也不知白祁赋跟那王子说了什么,翌日一早,王子欣然带着一堆凛国美人儿踏上归途。
临走前还对凛国大加赞赏,拍着胸脯保证定会保持友好往来。看到王子脸上乐呵呵的笑容,凛君和皇后也稍微松了一口气。
青林站在城楼上望着那列比来时还长的车队,王子车驾后头跟着几辆宝马香车,莫非装着大凛的美人?
不管怎么说,这下不用嫁到陲国这种边境之地,倒也让她省心不少。
“站在此处想什么?”青林正想得愣神,被吓了一跳。
看见来人,青林懒懒地行了个礼,问了句岐王爷好。
白祁赋似乎很是受用,眉眼染上笑意。
换作平时,她能用正眼瞧他便不错了,行礼什么的一般都不存在的。
他“唰”地开了折扇,走到青林身旁摇了起来。
“媚儿怎么总爱往高处站?日暮西斜,小心着凉。”
青林鄙夷地看着正在摇扇的某人,阵阵凉风袭来,玉骨扇本就清凉透彻,再扇上一扇,凉气丝丝缕缕。
白祁赋睨了他一眼,而后看向远山。
“心火难降。”
“时辰不早了,我先走了,早些回去。”说罢把玉骨扇一收,放在了青林面前,便走下了城楼。
青林倒是有些讶异,这把扇子她小时候便问他讨要过,白祁赋愣是不给。
如今倒是二话不说扔这了,青林望着被他抛弃的扇子,寻思着这把扇子是不用还了?
青林拿起了玉骨扇,上好的羊脂玉被雕磨成扇柄,手感滑腻清凉,扇上吊着银丝线捻成的流苏,清贵稳重。
打开扇面,上头不知何时多了一句诗,墨色小楷端正在上头。方才还未注意到。
“青林雨歇,珠帘风细,人在绿阴庭院。

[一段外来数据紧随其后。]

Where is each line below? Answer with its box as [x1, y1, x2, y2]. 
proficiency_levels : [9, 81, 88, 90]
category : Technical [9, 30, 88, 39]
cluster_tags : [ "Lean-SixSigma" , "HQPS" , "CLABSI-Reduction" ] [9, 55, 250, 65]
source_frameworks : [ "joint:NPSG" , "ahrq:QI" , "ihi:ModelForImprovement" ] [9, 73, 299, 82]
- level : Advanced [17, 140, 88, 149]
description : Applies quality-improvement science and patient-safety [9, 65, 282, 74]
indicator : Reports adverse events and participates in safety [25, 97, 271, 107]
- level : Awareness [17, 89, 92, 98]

”
青林……
回宫的路上青林一直在把玩白祁赋留的扇子,新鲜得的宝贝就是爱不释手。又是扇又是甩的,回到了漪竹轩门,青林连连打了三个喷嚏。
嘶,好冷。
要入秋了,今日才觉着冷热交替的感觉如此明显。
青林拢了拢衣衫,回到漪竹轩便吩咐人布起了晚膳,端上来的都是素日爱吃的,今日倒是有些索然无味。
“锵——”又敲了一更,转眼已是亥时,正是更深露重的时辰。书房却依旧亮堂堂的,白祁赋还在书房看卷宗,捏了捏鼻梁,端起枸杞茶掀开盖子才发现茶水喝完了。
“周安——”抬头望了眼,门外只有值守的侍卫,不见周安。
不消片刻周安便急急忙忙踏入书房,给白祁赋换好茶水才开口,“爷儿,奴才刚说着出去透气儿,远远瞧见御医往漪竹轩的方向赶去,也不知是出了何事。”
听到漪竹轩,白祁赋俊眉微蹙,神色顿了顿,吩咐周安去打探。卷宗也看不下去了,白祁赋喝了口茶水,就等着周安回来。
周安回来后,告知白祁赋是青林公主夜里发了高热,不等周安说完白祁赋迈腿便出了书房,提了个灯笼便急往漪竹轩赶。
一路赶来四下寂静,唯这漪竹轩此时亮堂堂的。
婢子端着清水走进寝室,步履匆忙。小厨房也亮起了烛火煎起了药,采秋方送走御医,便瞧见岐王爷赶来。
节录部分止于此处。